Some Important Tips On How To Buy Land For A Mobile Home
Most mobile homes or even manufactured homes are usually considered personal property. Due to this, many mobile home owners receive vehicle titles and not real property deeds upon purchase of their units. However, to be able to have your mobile home classified as real property you should purchase the land beneath the unit and then permanently affix the unit to a foundation.
There are numerous advantages of having your mobile home considered real property. First and foremost, it is considered and treated as a house rather than as personal property. In this regard, there are several financing options which are available just like you would otherwise get for a traditional house or homes.
When choosing land for such a venture, there are several concerns that you must first address. Here are some important tips on how to buy land for a mobile home. The first thing you need to do is to contact a real estate agent. He or she is bound to help you as far as the type of land you want, what location you want to live in as well as do some research on your behalf to ascertain if a particular piece of land is ideal for your mobile home.
When thinking about the land, you should decide whether you want a vacant piece of land that’s inside a development such as a modular or mobile home community or one in a normal, traditional neighborhood. Keep in mind that either of the above mentioned options have their pros and cons and you should therefore take your time to decide on the one that best serves both your current and future needs. Apart from asking about land that’s out there for sale, your agent will also most likely look into pieces of land that don’t appear as if they are in the market but are idle or have no developments underway. Most of the time, a land owner may be convinced to sell a piece of land, based on what you are offering. A land professional should be able to get the details of the landowner by simply visiting an escrow company or the regional title insurance company and then make the initial contact.
When shopping for this type of land, always make a point of confirming that the plot of land is zoned for mobile or modular homes. Having a real estate agent can save you this headache as he or she will be able to tell you whether the land has any by-laws or zoning ordinances that prohibit the development of prefab and mobile homes, if the land is flood zoned and if it is suitable for your mobile home at all.
Further to the above, the suitability of the land in question is dependent on certain factors such as electrical power hookup, septic system of sewage system operation, water hookup or even an existing well(s) etc.
Once you have identified several ideal areas, your decision on whether to buy the land should be based on factors such as where exactly you want to live. If you are keen on the community aspect of a mobile home park then you should make arrangements and get the most suitable piece that provides you with this. On the other hand, if you prefer the relative seclusion that’s in the countryside then you should make an effort and get a plot that satisfies this need. Keep in mind that if you choose the mobile home community land then you should be ready to pay for the raw land as well as monthly maintenance fee which are used to keep up the care of the entire community. For countryside land, pay close attention to flood zoning in such areas since most areas which are suitable for farming are usually flood zoned.
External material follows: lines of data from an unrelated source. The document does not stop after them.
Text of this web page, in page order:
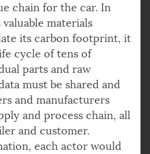
chain for the car. In
materials
its carbon footprint, it
cycle of tens of
parts and raw
must be shared and
and manufacturers
and process chain, all
and customer.
each actor would
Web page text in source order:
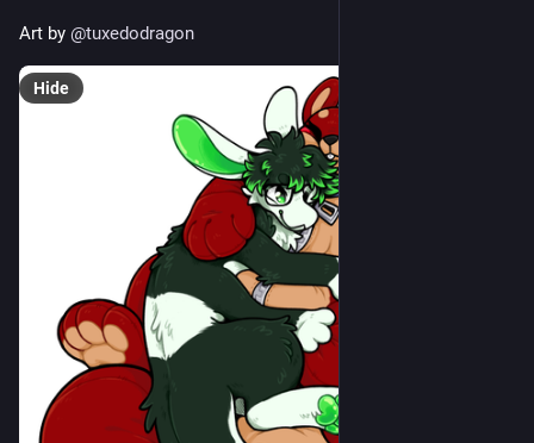
Art by @tuxedodragon
Hide
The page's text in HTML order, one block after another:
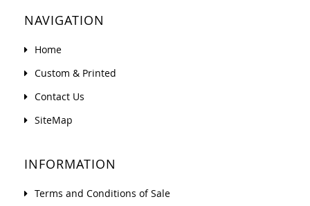
NAVIGATION
Home
Custom & Printed
Contact Us
SiteMap
INFORMATION
Terms and Conditions of Sale
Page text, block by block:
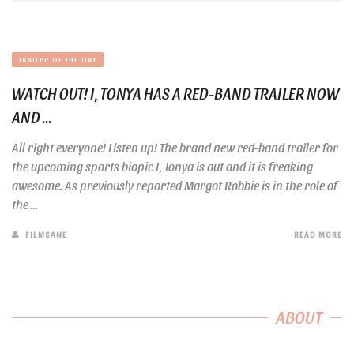
TRAILER OF THE DAY
WATCH OUT! I, TONYA HAS A RED-BAND TRAILER NOW
AND ...
All right everyone! Listen up! The brand new red-band trailer for
the upcoming sports biopic I, Tonya is out and it is freaking
awesome. As previously reported Margot Robbie is in the role of
the ...
FILMSANE READ MORE
ABOUT
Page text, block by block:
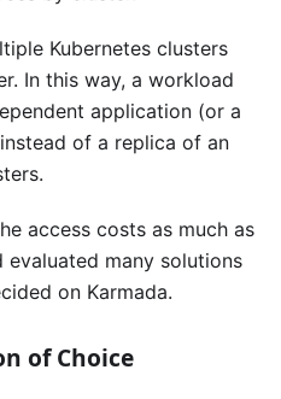
Kubernetes clusters
In this way, a workload
application (or a
of a replica of an
access costs as much as
evaluated many solutions
on Karmada.
of Choice
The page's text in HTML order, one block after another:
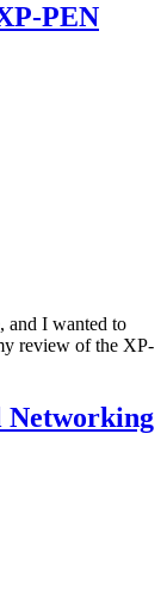
PEN
and I wanted to
review of the XP-
Networking
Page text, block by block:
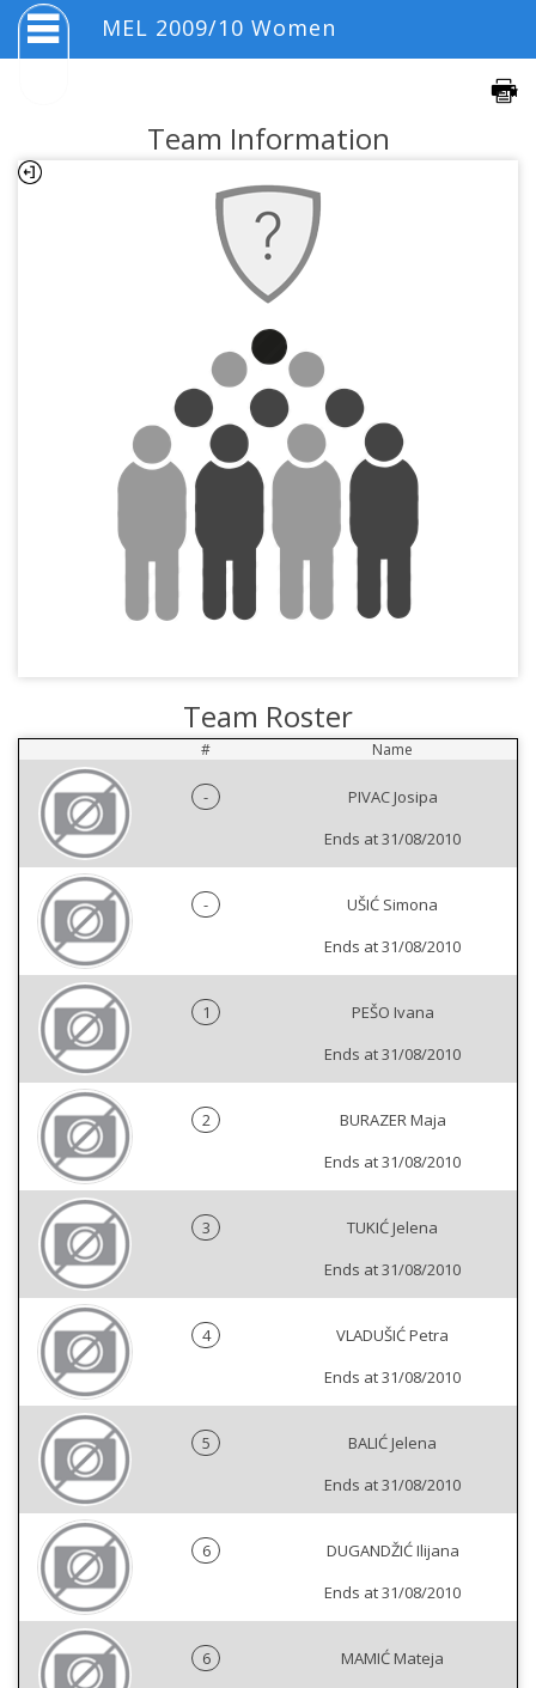
MEL 2009/10 Women
Team Information
Team Roster
# Name
-
PIVAC Josipa
Ends at 31/08/2010
-
UŠIĆ Simona
Ends at 31/08/2010
1
PEŠO Ivana
Ends at 31/08/2010
2
BURAZER Maja
Ends at 31/08/2010
3
TUKIĆ Jelena
Ends at 31/08/2010
4
VLADUŠIĆ Petra
Ends at 31/08/2010
5
BALIĆ Jelena
Ends at 31/08/2010
6
DUGANDŽIĆ Ilijana
Ends at 31/08/2010
6
MAMIĆ Mateja
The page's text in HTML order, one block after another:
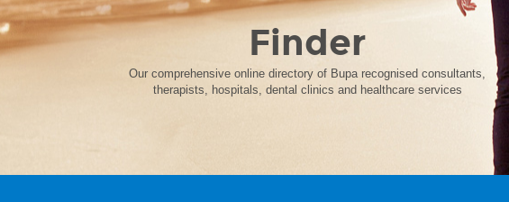
Finder
Our comprehensive online directory of Bupa recognised consultants,
therapists, hospitals, dental clinics and healthcare services
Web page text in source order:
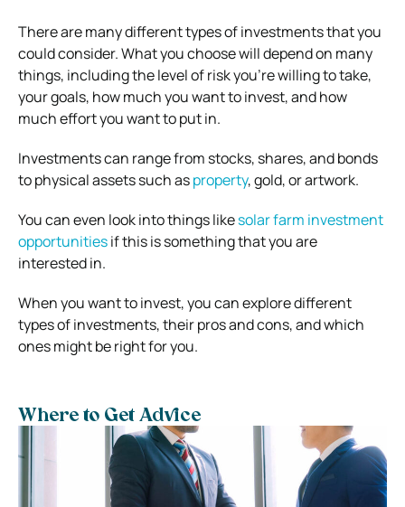
There are many different types of investments that you
could consider. What you choose will depend on many
things, including the level of risk you’re willing to take,
your goals, how much you want to invest, and how
much effort you want to put in.
Investments can range from stocks, shares, and bonds
to physical assets such asproperty, gold, or artwork.
You can even look into things likesolar farm investment
opportunitiesif this is something that you are
interested in.
When you want to invest, you can explore different
types of investments, their pros and cons, and which
ones might be right for you.
Where to Get Advice
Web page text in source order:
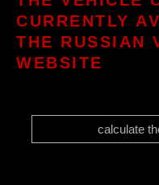
CURRENTLY
THE RUSSIAN
WEBSITE
calculate
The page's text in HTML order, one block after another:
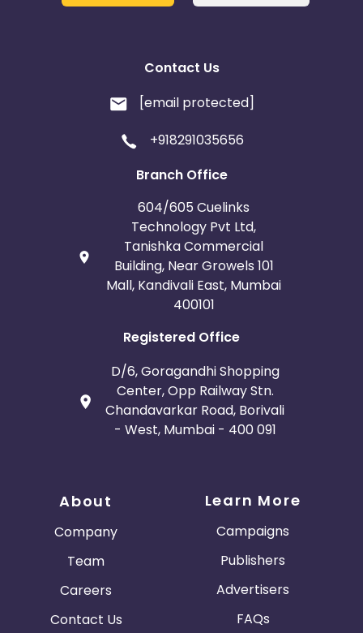
Contact Us
[email protected]
+918291035656
Branch Office
604/605 Cuelinks
Technology Pvt Ltd,
Tanishka Commercial
Building, Near Growels 101
Mall, Kandivali East, Mumbai
400101
Registered Office
D/6, Goragandhi Shopping
Center, Opp Railway Stn.
Chandavarkar Road, Borivali
- West, Mumbai - 400 091
About
Company
Team
Careers
Contact Us
Learn More
Campaigns
Publishers
Advertisers
FAQs
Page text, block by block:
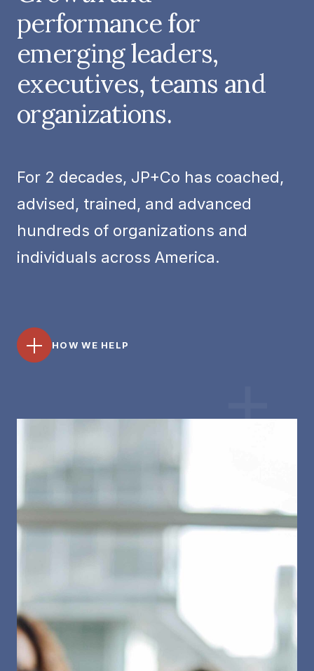
performance for
emerging leaders,
executives, teams and
organizations.
For 2 decades, JP+Co has coached,
advised, trained, and advanced
hundreds of organizations and
individuals across America.
HOW WE HELP
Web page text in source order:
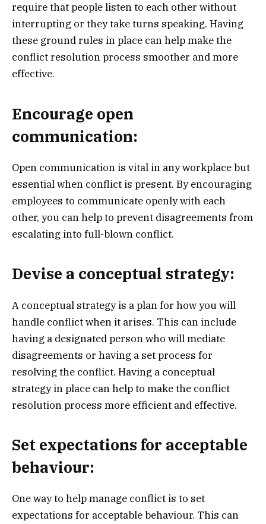
require that people listen to each other without
interrupting or they take turns speaking. Having
these ground rules in place can help make the
conflict resolution process smoother and more
effective.
Encourage open
communication:
Open communication is vital in any workplace but
essential when conflict is present. By encouraging
employees to communicate openly with each
other, you can help to prevent disagreements from
escalating into full-blown conflict.
Devise a conceptual strategy:
A conceptual strategy is a plan for how you will
handle conflict when it arises. This can include
having a designated person who will mediate
disagreements or having a set process for
resolving the conflict. Having a conceptual
strategy in place can help to make the conflict
resolution process more efficient and effective.
Set expectations for acceptable
behaviour:
One way to help manage conflict is to set
expectations for acceptable behaviour. This can
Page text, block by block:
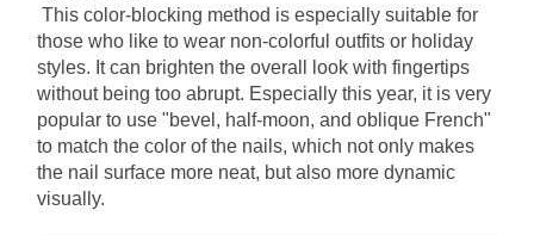
This color-blocking method is especially suitable for
those who like to wear non-colorful outfits or holiday
styles. It can brighten the overall look with fingertips
without being too abrupt. Especially this year, it is very
popular to use "bevel, half-moon, and oblique French"
to match the color of the nails, which not only makes
the nail surface more neat, but also more dynamic
visually.
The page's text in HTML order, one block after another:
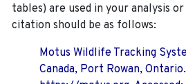
tables) are used in your analysis
citation should be as follows:
Motus Wildlife Tracking
Canada, Port Rowan,
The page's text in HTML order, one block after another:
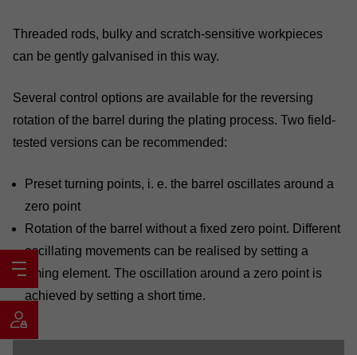
Threaded rods, bulky and scratch-sensitive workpieces
can be gently galvanised in this way.
Several control options are available for the reversing
rotation of the barrel during the plating process. Two field-
tested versions can be recommended:
Preset turning points, i. e. the barrel oscillates around a
zero point
Rotation of the barrel without a fixed zero point. Different
oscillating movements can be realised by setting a
timing element. The oscillation around a zero point is
achieved by setting a short time.
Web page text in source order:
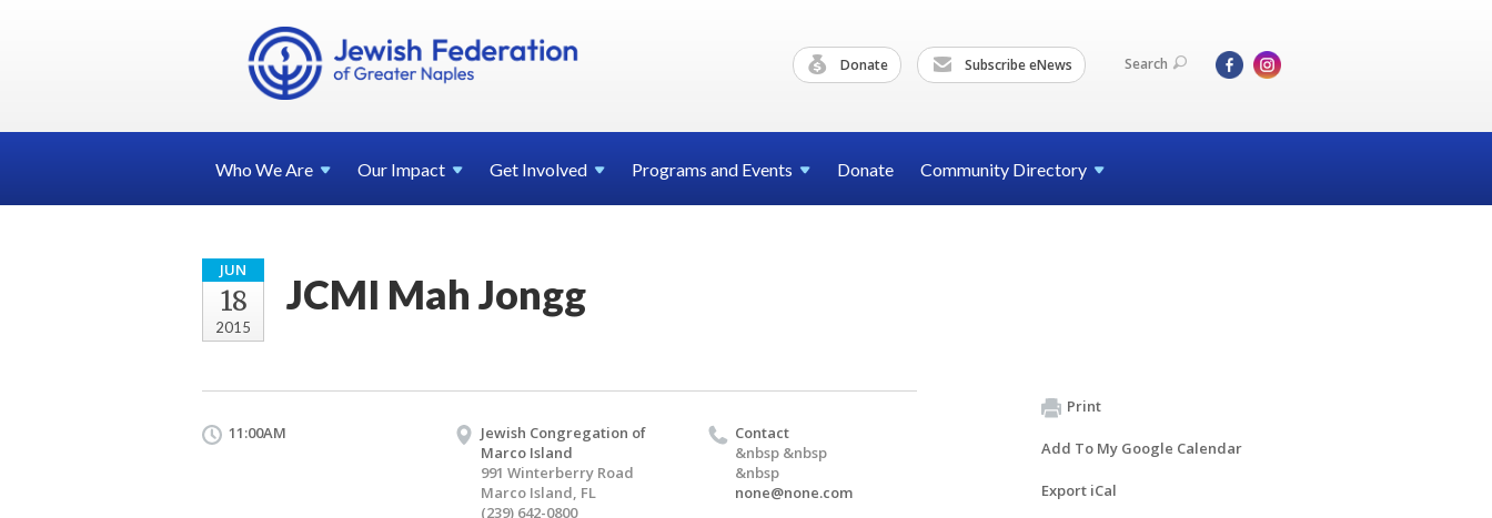
Donate Subscribe eNews Search
Who WeAre Our Impact Get Involved Programs and Events Donate Community Directory
JUN
18
2015
JCMI Mah Jongg
11:00AM
Jewish Congregation of
Marco Island
991 Winterberry Road
Marco Island, FL
(239) 642-0800
Contact
&nbsp &nbsp
&nbsp
none@none.com
Print
Add To My Google Calendar
Export iCal

When deciding on how much land is enough for your home, take into consideration the type of living you want. If you want to set up a farm or large garden on your home then a more larger and remote piece of land will do just fine. On the other hand, if you want just regular living with no hang-ups then a park community or even a piece of land in a good neighborhood will do just fine. When choosing your land, always keep in mind the potential to add-on the property through fixtures such as porches and sunrooms. Make sure you make these concessions from the onset.